Does more pressure mean better results? Not necessarily. Most wound protocols use 2.4 ATA. Going higher increases oxygen toxicity risk without demonstrated additional benefit for most indications. The optimal pressure varies by condition — treatment tables are based on decades of research, not guesswork.

Why does HBOT help conditions that seem very different from each other? Because hypoxia is a common pathway in many conditions. Wounds don’t heal because cells can’t get enough oxygen. Bone infections persist partly because neutrophils can’t kill bacteria in low-oxygen tissue. Some brain injuries leave neurons dormant in low-oxygen zones. Delivering more oxygen to struggling tissue helps across these different contexts, but through different specific mechanisms in each case.

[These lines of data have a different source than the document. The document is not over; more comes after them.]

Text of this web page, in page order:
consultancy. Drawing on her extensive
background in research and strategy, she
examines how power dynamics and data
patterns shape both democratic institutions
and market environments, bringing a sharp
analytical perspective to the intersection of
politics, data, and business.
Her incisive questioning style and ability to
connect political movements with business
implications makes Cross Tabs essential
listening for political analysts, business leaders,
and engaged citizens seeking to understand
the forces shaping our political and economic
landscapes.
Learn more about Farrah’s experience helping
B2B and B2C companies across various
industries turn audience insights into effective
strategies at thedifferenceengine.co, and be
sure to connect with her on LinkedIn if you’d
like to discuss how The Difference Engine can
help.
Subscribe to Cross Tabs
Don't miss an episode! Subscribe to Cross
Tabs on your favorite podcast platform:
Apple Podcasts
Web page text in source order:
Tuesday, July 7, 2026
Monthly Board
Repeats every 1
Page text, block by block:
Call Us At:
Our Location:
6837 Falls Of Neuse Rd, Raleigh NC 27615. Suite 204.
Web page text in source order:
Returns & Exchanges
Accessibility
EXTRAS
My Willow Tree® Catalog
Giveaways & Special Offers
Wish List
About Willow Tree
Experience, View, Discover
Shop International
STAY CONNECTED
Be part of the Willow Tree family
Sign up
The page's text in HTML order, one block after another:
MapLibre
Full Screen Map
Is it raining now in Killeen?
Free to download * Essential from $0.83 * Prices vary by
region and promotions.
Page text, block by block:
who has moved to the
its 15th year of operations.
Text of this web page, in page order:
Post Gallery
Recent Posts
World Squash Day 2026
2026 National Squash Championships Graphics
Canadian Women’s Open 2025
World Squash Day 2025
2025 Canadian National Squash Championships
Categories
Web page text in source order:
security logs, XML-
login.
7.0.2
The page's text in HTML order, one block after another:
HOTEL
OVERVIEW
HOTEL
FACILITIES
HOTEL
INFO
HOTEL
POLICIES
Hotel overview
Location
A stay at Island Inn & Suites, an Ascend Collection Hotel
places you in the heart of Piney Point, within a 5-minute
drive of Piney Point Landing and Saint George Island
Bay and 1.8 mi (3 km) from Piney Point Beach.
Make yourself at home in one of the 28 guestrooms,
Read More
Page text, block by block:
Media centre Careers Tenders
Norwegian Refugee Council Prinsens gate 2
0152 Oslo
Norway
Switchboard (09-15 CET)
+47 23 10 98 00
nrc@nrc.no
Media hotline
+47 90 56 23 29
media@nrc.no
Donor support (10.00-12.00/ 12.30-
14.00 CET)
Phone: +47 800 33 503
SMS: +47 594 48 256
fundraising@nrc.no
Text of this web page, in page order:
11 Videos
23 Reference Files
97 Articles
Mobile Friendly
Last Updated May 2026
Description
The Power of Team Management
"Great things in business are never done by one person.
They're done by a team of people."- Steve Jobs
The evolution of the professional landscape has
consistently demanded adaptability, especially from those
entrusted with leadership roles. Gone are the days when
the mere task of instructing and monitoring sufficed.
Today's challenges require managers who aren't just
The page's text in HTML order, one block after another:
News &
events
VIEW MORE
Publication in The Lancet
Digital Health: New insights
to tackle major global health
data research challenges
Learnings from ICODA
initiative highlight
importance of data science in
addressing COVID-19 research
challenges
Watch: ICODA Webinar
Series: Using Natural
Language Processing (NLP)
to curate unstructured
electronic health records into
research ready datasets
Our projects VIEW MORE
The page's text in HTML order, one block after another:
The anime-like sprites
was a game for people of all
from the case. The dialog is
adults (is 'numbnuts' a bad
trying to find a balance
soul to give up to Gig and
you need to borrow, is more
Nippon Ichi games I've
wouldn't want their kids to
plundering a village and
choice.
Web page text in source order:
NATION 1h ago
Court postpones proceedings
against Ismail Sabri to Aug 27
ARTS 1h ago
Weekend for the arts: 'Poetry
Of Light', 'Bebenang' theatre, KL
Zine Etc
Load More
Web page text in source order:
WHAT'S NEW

Does HBOT work differently in the brain than in wounds? Yes. In wounds, angiogenesis and bactericidal effects are the primary mechanisms. In brain conditions, researchers focus on cerebral blood flow, neuroplasticity, and stem cell recruitment. The fundamental Henry’s Law physics is the same, but the therapeutic effect builds on different biology depending on the target tissue.

Medical Disclaimer: This page describes proposed mechanisms of action based on published research. It is not medical advice. The specific mechanisms relevant to your condition should be discussed with a qualified hyperbaric medicine physician.